What this task involves:
Where a line in the records below includes "grade", pull that line out.

Data shown:
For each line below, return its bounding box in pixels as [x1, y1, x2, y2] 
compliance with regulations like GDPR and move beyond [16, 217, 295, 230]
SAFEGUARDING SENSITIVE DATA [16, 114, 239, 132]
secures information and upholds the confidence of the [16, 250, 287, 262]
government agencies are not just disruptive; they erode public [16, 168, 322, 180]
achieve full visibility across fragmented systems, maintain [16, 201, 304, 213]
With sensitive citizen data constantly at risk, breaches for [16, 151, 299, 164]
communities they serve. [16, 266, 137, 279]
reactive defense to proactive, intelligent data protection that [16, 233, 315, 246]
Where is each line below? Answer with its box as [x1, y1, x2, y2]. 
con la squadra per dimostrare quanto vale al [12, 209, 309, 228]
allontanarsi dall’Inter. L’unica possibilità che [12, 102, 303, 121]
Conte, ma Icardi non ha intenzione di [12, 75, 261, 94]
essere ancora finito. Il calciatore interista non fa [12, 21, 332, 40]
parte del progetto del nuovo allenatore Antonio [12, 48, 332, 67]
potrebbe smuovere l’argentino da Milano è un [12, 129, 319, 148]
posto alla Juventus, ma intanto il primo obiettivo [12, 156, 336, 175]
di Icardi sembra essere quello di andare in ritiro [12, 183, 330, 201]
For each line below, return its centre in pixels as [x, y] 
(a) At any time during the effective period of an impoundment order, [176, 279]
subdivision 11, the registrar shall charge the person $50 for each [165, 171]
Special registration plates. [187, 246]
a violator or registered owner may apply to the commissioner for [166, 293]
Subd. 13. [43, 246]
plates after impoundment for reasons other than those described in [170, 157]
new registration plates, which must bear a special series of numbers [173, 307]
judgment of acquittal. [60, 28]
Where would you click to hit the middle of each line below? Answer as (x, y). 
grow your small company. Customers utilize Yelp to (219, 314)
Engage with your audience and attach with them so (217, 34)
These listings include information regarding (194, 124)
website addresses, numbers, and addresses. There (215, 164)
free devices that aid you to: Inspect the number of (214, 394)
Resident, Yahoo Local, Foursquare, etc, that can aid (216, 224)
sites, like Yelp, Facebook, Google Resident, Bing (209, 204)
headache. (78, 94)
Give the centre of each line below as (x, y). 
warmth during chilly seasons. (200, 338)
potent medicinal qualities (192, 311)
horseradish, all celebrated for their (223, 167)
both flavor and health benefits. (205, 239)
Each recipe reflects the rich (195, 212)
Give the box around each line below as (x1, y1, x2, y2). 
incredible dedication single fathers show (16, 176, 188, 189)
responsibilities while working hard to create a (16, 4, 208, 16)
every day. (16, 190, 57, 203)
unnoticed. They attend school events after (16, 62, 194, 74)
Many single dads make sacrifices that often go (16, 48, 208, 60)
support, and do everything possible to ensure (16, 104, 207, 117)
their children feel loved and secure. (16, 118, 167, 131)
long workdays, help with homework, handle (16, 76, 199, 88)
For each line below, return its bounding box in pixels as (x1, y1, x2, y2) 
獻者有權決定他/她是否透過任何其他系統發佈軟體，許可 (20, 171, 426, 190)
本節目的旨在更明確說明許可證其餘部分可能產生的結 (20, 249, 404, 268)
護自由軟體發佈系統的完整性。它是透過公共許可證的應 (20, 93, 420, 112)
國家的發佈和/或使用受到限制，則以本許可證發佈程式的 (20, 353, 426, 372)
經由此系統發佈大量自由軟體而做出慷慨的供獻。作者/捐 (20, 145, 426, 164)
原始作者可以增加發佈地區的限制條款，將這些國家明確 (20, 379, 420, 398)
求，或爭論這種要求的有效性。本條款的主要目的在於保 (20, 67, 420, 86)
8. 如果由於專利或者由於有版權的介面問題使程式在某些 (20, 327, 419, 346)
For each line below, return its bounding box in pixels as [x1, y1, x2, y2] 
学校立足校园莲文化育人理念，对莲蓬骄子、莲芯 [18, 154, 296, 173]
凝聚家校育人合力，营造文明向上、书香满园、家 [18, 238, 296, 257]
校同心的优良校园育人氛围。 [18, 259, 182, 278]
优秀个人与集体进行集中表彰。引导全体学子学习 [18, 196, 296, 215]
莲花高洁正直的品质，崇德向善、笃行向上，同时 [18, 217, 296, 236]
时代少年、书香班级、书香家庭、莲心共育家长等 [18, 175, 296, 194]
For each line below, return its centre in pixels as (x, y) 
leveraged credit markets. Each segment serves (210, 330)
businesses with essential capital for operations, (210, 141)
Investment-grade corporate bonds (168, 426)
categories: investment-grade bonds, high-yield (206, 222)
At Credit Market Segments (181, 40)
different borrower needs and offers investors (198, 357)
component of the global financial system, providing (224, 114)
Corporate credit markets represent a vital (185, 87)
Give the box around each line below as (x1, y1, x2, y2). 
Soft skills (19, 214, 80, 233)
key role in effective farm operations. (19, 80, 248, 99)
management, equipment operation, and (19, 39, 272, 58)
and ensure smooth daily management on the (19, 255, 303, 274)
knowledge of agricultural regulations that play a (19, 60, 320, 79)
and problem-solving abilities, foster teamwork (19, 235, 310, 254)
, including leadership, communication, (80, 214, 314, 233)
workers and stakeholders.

Response area:
Investment-grade corporate bonds (168, 426)
categories: investment-grade bonds, high-yield (206, 222)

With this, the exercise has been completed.